Armed protesters stormed police barricades in Kiev on Thursday in renewed violence that left at least 17 people dead and shattered an hours-old truce as EU foreign ministers held crisis talks with Ukraine’s embattled president.
Armed protesters stormed police barricades in Kiev on Thursday in renewed violence that left at least 17 people dead and shattered an hours-old truce as EU foreign ministers held crisis talks with Ukraine's embattled president.
Masked protesters hurled Molotov cocktails and rocks at thick lines of armed anti-riot troops in Kiev's central Independence Square, the epicentre of the ex-Soviet country's three-month-old political crisis.
The demonstrators pushed police forces back some 200 metres to retake control of the entire square, which anti-government protesters have occupied since November.
Police used rubber bullets to try to repel the assault and claimed that a sniper had wounded 20 officers by firing live ammunition from the window of a building overlooking the smoke-filled square.
An AFP photographer saw spent live cartridge shells littering the ground on the square, although it was unclear who had used the ammunition.
The main government building nearby was evacuated following the violence.
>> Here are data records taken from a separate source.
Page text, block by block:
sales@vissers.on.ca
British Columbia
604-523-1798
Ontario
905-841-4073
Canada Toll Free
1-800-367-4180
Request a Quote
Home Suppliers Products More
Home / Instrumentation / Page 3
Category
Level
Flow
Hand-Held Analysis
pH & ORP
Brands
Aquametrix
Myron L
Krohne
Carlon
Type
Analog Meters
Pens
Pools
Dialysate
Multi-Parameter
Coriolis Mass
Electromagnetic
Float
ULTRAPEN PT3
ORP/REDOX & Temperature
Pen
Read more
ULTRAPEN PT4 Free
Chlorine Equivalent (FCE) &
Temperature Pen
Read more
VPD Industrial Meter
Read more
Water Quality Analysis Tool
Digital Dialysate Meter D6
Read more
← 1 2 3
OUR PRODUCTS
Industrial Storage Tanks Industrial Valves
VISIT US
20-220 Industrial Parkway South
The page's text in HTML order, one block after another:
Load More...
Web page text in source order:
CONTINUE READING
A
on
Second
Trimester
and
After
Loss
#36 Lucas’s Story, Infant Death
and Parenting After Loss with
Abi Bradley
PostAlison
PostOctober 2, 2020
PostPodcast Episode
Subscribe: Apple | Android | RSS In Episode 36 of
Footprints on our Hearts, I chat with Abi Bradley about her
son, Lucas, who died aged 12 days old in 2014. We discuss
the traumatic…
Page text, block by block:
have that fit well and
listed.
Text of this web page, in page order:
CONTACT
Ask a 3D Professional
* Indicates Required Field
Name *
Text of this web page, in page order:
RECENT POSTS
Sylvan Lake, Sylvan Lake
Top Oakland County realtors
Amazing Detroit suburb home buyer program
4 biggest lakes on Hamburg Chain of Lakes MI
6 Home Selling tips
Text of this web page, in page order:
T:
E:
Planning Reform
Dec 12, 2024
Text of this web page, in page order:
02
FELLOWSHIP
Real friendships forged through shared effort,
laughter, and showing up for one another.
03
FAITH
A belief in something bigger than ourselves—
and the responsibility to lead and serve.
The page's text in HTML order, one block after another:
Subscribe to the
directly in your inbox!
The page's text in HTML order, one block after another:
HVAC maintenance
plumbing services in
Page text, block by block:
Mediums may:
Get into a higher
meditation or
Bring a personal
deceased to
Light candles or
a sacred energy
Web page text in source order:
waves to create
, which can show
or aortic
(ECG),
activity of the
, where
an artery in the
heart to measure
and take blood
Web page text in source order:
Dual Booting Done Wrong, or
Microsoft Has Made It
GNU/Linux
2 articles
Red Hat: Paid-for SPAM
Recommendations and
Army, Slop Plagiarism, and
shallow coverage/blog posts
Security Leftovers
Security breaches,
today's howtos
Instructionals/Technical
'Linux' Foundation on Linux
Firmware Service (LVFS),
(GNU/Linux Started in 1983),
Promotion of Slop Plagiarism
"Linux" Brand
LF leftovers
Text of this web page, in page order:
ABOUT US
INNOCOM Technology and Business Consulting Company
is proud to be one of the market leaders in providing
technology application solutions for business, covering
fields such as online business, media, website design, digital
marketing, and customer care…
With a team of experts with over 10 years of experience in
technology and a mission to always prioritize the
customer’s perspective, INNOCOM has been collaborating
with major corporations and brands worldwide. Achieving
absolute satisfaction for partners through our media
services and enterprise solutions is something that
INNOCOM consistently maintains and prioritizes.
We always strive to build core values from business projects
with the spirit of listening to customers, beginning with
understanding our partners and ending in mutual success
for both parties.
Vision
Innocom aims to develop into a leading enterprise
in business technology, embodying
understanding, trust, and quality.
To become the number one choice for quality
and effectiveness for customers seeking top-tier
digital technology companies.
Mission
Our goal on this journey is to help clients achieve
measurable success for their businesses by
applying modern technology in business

The clashes shattered a truce that Ukrainian President Viktor Yanukovych had called with the opposition just hours earlier, after a spurt of violence killed more than two dozen people in less than two days.
Yanukovych was holding crisis talks with the foreign ministers of France, Germany and Poland, ahead of an emergency meeting in Brussels where the EU is expected to impose sanctions against the Ukrainian government for the violence.
The EU envoy meeting was reported to have been cancelled, but a Ukrainian presidential spokesman told AFP that the encounter was being held after all.
Yanukovych has appeared to struggle to formulate a clear policy over the past few days, which have seen Ukraine's deadliest violence since independence and an escalating war of words between the West and former master Moscow over the future of the country sandwiched between the EU and Russia.